EXERCISE OBJECTIVE:
Everything in the listing should be transcribed exactly, apart from the pictures.

====================

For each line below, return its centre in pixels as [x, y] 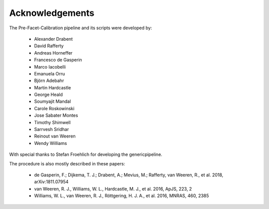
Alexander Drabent [54, 39]
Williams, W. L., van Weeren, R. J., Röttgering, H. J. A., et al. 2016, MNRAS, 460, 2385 [122, 196]
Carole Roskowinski [54, 108]
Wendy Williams [51, 143]
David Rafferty [49, 46]
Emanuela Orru [50, 73]
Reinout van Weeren [55, 136]
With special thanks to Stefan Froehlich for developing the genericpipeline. [86, 154]

====================

SOLUTION:
For each line below, return its centre in pixels as [x, y] 
Alexander Drabent [54, 39]
Williams, W. L., van Weeren, R. J., Röttgering, H. J. A., et al. 2016, MNRAS, 460, 2385 [122, 196]
Carole Roskowinski [54, 108]
Wendy Williams [51, 143]
David Rafferty [49, 46]
Emanuela Orru [50, 73]
Reinout van Weeren [55, 136]
With special thanks to Stefan Froehlich for developing the genericpipeline. [86, 154]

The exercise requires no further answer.